Silence à l’autre bout de la ligne. Le bruit du stylo sur la papier permettait à Jules de savoir que Charles prenait des notes, un bon signe. Il se fiait à son instinct, une fois de plus. Le juriste finit par répondre :

- Je pars tout de suite à l’aéroport Charles de Gaulle. Il faut l’intercepter sinon nous ne la reverrons jamais. Son frère ne passera pas à table si nous n’avons pas de moyen de pression et Lucas restera enfermé.

- On se rejoint sur place, une unité d’élite t’attendra. Et surtout, tu n’interviens pas sans moi cette fois, mon gars.

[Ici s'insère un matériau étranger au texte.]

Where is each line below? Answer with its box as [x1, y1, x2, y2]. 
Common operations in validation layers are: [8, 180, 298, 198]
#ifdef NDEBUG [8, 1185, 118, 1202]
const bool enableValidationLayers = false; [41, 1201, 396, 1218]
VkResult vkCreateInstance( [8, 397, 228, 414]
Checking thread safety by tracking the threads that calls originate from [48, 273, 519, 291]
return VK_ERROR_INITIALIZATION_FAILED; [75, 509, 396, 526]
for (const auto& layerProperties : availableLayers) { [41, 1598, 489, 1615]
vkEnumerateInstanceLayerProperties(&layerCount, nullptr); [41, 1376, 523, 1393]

- Tu me connais, j’adore respecter les ordres, ironisa Jules.

Il raccrocha et courut vers sa Clio aussi vite qu’il le put. Il rêvait de pousser le moteur de son automobile à pleines capacités. Près de sa voiture, il s’arrêta net. Il constata avec effroi que ses pneus avant étaient à plat. La gomme avait été volontairement lacérée. Il cria sa rage et mit un coup de pied dans la roue dégonflée.

- Ce n’est pas le moment ! Comment va-t-on rallier l’aéroport et empêcher Olga de prendre son avion, maintenant ?

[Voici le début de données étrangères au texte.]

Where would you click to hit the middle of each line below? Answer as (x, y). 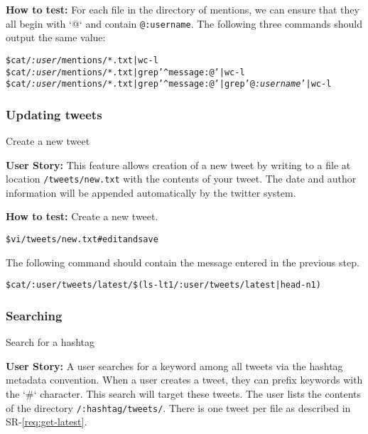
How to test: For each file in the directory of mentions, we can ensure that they (183, 9)
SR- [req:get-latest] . (47, 422)
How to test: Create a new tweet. (82, 216)
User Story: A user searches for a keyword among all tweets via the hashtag (174, 365)
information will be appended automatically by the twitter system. (151, 192)
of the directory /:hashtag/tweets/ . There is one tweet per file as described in (178, 407)
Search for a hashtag (50, 342)
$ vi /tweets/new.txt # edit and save (82, 240)

- Ma Porsche devrait pouvoir vous rendre ce service.

Piotr et Alice apparurent dans son dos. Le juriste eut un large sourire lorsqu’il aperçut un jeu de clefs de la 718 Boxster pendre au bout de l’index du garde du corps. La jeune femme s’empara du trousseau et pressa le bouton. Un véhicule se déverrouilla non loin.

La fille Laville, déjà dans le bolide, fit ronronner le moteur de la décapotable. Jules tendit sa main vers Piotr. Ils se regardèrent dans les yeux, mais quelque chose avait changé. Le Russe lui donna une bonne poigne et laissa le jeune homme filer.

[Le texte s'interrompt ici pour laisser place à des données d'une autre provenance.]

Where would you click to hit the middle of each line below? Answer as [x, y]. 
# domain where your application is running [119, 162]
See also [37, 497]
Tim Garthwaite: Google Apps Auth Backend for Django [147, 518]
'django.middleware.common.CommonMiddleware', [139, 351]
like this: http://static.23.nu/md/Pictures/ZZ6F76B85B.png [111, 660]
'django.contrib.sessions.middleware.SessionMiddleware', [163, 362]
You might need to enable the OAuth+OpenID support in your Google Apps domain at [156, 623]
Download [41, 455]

Devant la voiture, il fixa sa moitié et l’invita à prendre la place du passager d’un geste de la main.

- Oublie Croquette, c’est moi le pilote.

- Sérieuse ?

- Tu montes ou je pars sans toi, tu as le choix.

La Peugeot 508 SW du capitaine Laville s’arrêta à la hauteur de la Porsche. Un coup de Klaxon retentit et le conducteur baissa sa vitre passager pour alpaguer Alice.

- J’adore ce bruit. On ira plus vite avec mon gyrophare, vous me suivez ?

Il démarra en trombe et prit les devants, suivi de près par sa fille. Les deux véhicules s’éloignèrent dans la nuit et la lumière bleue disparut après quelques secondes. Tous espéraient qu’il n’était déjà pas trop tard, car chacun voulait des réponses à ses questions.

L’heure du dernier acte était arrivée.